Frank Bissell "Lefty" Killen (November 30, 1870 – December 3, 1939) was a professional baseball player.  He was a left-handed pitcher over parts of ten seasons (1891–1900) with the Milwaukee Brewers, Washington Senators (NL), Pittsburgh Pirates, Boston Beaneaters and Chicago Orphans.  

In 1893, Killen posted a league-best 36 victories against 14 defeats. No left-hander in NL history has won as many games since then.
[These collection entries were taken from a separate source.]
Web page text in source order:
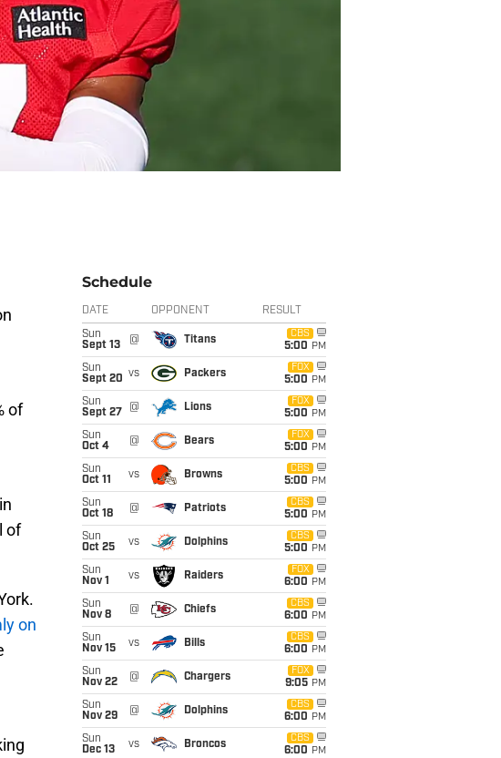
of
of
on
Schedule
DATE OPPONENT RESULT
Sun
Sept 13
@ Titans
CBS
5:00 PM
Sun
Sept 20 vs Packers
FOX
5:00 PM
Sun
Sept 27
@ Lions
FOX
5:00 PM
Sun
Oct 4
@ Bears
FOX
5:00 PM
Sun
Oct 11
vs Browns
CBS
5:00 PM
Sun
Oct 18
@ Patriots
CBS
5:00 PM
Sun
Oct 25
vs Dolphins
CBS
5:00 PM
Sun
Nov 1
vs Raiders
FOX
6:00 PM
Sun
Nov 8
@ Chiefs
CBS
6:00 PM
Sun
Nov 15
vs Bills
CBS
6:00 PM
Sun
Nov 22
@ Chargers
FOX
9:05 PM
Sun
Nov 29
@ Dolphins
CBS
6:00 PM
Sun
Dec 13
vs Broncos
CBS
6:00 PM
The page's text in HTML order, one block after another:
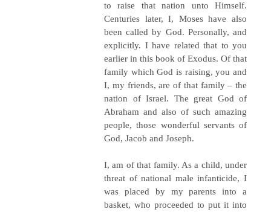
to raise that nation unto Himself.
Centuries later, I, Moses have also
been called by God. Personally, and
explicitly. I have related that to you
earlier in this book of Exodus. Of that
family which God is raising, you and
I, my friends, are of that family – the
nation of Israel. The great God of
Abraham and also of such amazing
people, those wonderful servants of
God, Jacob and Joseph.
I, am of that family. As a child, under
threat of national male infanticide, I
was placed by my parents into a
basket, who proceeded to put it into

He was the National League wins leader in 1893 and 1896 with Pittsburgh, leading the league in complete games and shutouts in 1896. 

For his career, he compiled a 164–131 record in 321 appearances, with a 3.78 ERA and 725 strikeouts.

As a hitter, Kileen posted a career .241 batting average (241-for-998) with 11 home runs, 127 RBI, 151 runs scored and drew 131 bases on balls.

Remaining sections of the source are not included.